Wilhelm had grown increasingly animated. A few times Bach thought she was about to get incoherent. It was clear the nightmare of Neuro-X had not diminished for her with the passage of thirty years. But now she made an effort to slow down again.
“The other remarkable thing about it was, of course, its infectiousness. Nothing I’ve ever seen was so persistent in evading our best attempts at keeping it isolated. Add that to its mortality rate, which, at the time, seemed to be one hundred percent . . . and you have the second great reason why we learned so little about it.”
“What was the first?” Hoeffer asked. Wilhelm glared at him.
“The difficulty of investigating such a subtle process of infection by remote control.”
“Ah, of course.”
“The other t
hing was simply fear. Too many people had died for there to be any hope of hushing it up. I don’t know if anyone tried. I’m sure those of you who were old enough remember the uproar. So the public debate was loud and long, and the pressure for extreme measures was intense . . . and, I should add, not unjustified. The argument was simple. Everyone who got it was dead. I believe that if those patients had been sent to Atlanta, everyone on Earth would have died. Therefore . . . what was the point of taking a chance by keeping it alive and studying it?”
Dr. Blume cleared his throat, and Wilhelm looked at him.
“As I recall, Doctor,” he said, “there were two reasons raised. One was the abstract one of scientific knowledge. Though there might be no point in studying Neuro-X since no one was afflicted with it, we might learn something by the study itself.”
“Point taken,” Wilhelm said, “and no argument.”
“And the second was, we never found out where Neuro-X came from . . . There were rumors it was a biological warfare agent.” He looked at Rossnikova, as if asking her what comment GMA might want to make about that. Rossnikova said nothing. “But most people felt it was a spontaneous mutation. There have been several instances of that in the high-radiation environment of a space station. And if it happened once, what’s to prevent it from happening again?”
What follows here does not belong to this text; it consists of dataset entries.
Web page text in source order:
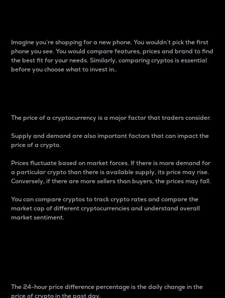
Imagine you’re shopping for a new phone. You wouldn’t pick the first
phone you see. You would compare features, prices and brand to find
the best fit for your needs. Similarly, comparing cryptos is essential
before you choose what to invest in..
The price of a cryptocurrency is a major factor that traders consider.
Supply and demand are also important factors that can impact the
price of a crypto.
Prices fluctuate based on market forces. If there is more demand for
a particular crypto than there is available supply, its price may rise.
Conversely, if there are more sellers than buyers, the prices may fall.
You can compare cryptos to track crypto rates and compare the
market cap of different cryptocurrencies and understand overall
market sentiment.
The 24-hour price difference percentage is the daily change in the
price of crypto in the past day.
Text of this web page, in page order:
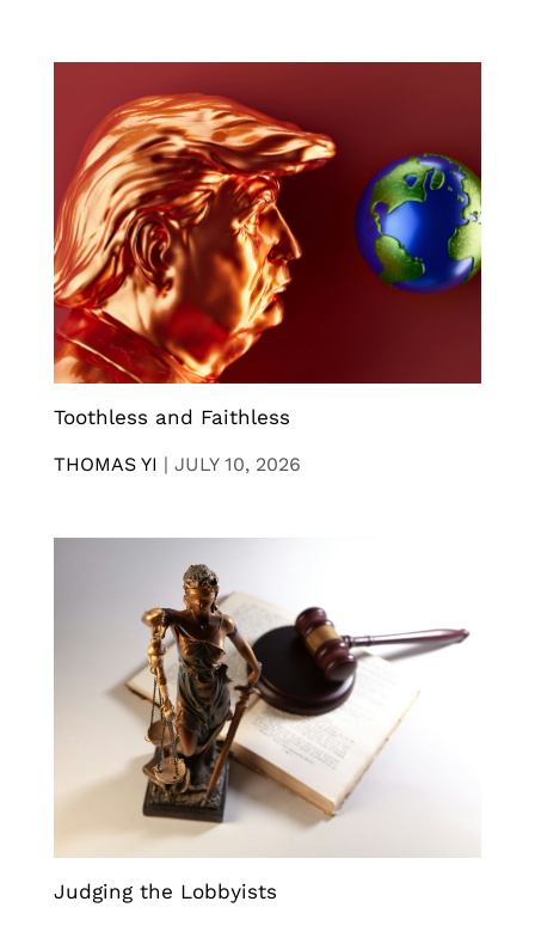
Toothless and Faithless
THOMAS YI | JULY 10, 2026
Judging the Lobbyists
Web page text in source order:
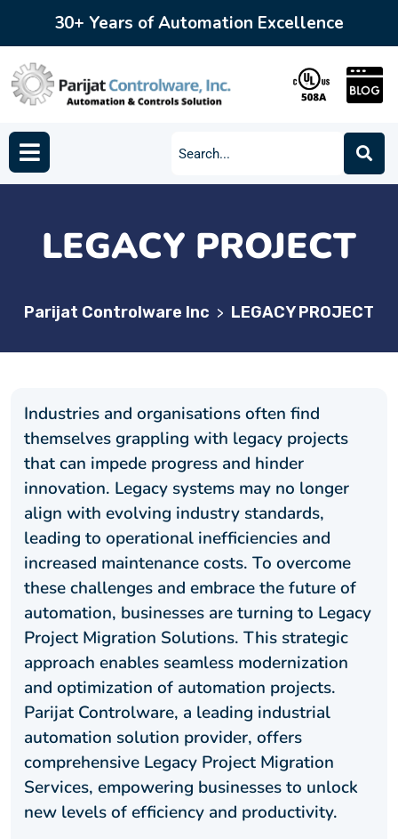
30+ Years of Automation Excellence
LEGACY PROJECT
Parijat Controlware Inc > LEGACY PROJECT
Industries and organisations often find
themselves grappling with legacy projects
that can impede progress and hinder
innovation. Legacy systems may no longer
align with evolving industry standards,
leading to operational inefficiencies and
increased maintenance costs. To overcome
these challenges and embrace the future of
automation, businesses are turning to Legacy
Project Migration Solutions. This strategic
approach enables seamless modernization
and optimization of automation projects.
Parijat Controlware, a leading industrial
automation solution provider, offers
comprehensive Legacy Project Migration
Services, empowering businesses to unlock
new levels of efficiency and productivity.
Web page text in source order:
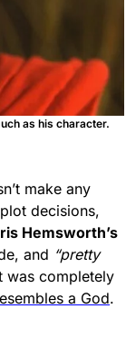
as his character.
make any
decisions,
Hemsworth’s
and “pretty
was completely
a God.
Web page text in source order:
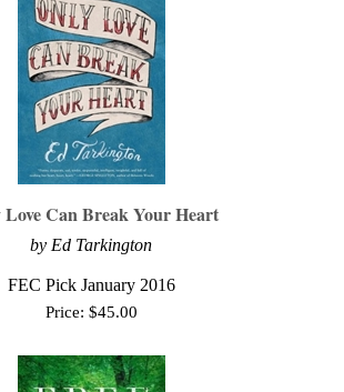
Can Break Your Heart
by Ed Tarkington
FEC Pick January 2016
Price: $45.00
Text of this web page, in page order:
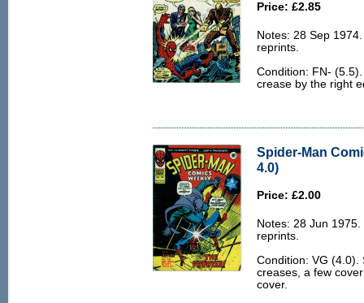
Price: £2.85
Notes: 28 Sep
reprints.
Condition: FN-
crease by the right
Spider-Man
4.0)
Price: £2.00
Notes: 28 Jun
reprints.
Condition: VG (4.0).
creases, a few
cover.
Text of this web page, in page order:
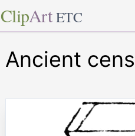
ClipArt ETC
Ancient
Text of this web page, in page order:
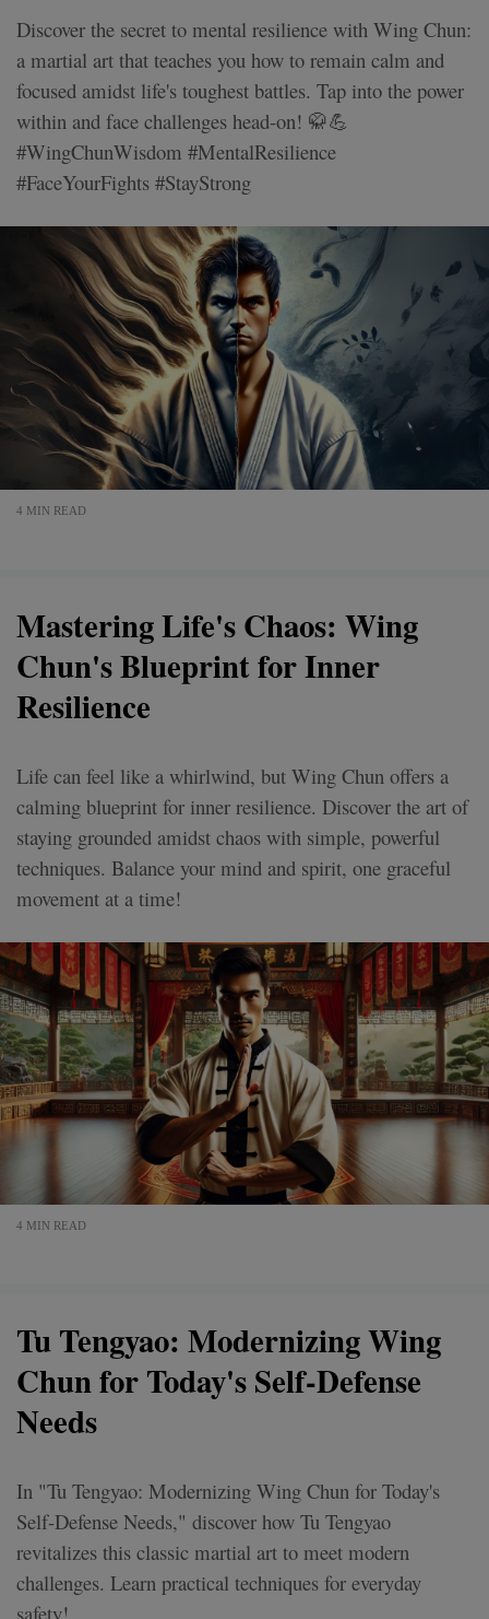
Discover the secret to mental resilience with Wing Chun:
a martial art that teaches you how to remain calm and
focused amidst life's toughest battles. Tap into the power
within and face challenges head-on! 🥋💪
#WingChunWisdom #MentalResilience
#FaceYourFights #StayStrong
4 MIN READ
Mastering Life's Chaos: Wing
Chun's Blueprint for Inner
Resilience
Life can feel like a whirlwind, but Wing Chun offers a
calming blueprint for inner resilience. Discover the art of
staying grounded amidst chaos with simple, powerful
techniques. Balance your mind and spirit, one graceful
movement at a time!
4 MIN READ
Tu Tengyao: Modernizing Wing
Chun for Today's Self-Defense
Needs
In "Tu Tengyao: Modernizing Wing Chun for Today's
Self-Defense Needs," discover how Tu Tengyao
revitalizes this classic martial art to meet modern
challenges. Learn practical techniques for everyday
safety!

“Again, you’ll get no argument from me. In fact, I supported both those positions when the question was being debated.” Wilhelm grimaced, then looked right at Blume. “But the fact is, I didn’t support them very hard, and when the Lunar station was sterilized, I felt a lot better.”
Blume was nodding.
“I’ll admit it. I felt better, too.”
“And if Neuro-X were to show up again,” she went on, quietly, “my advice would be to sterilize immediately. Even if it meant losing a city.”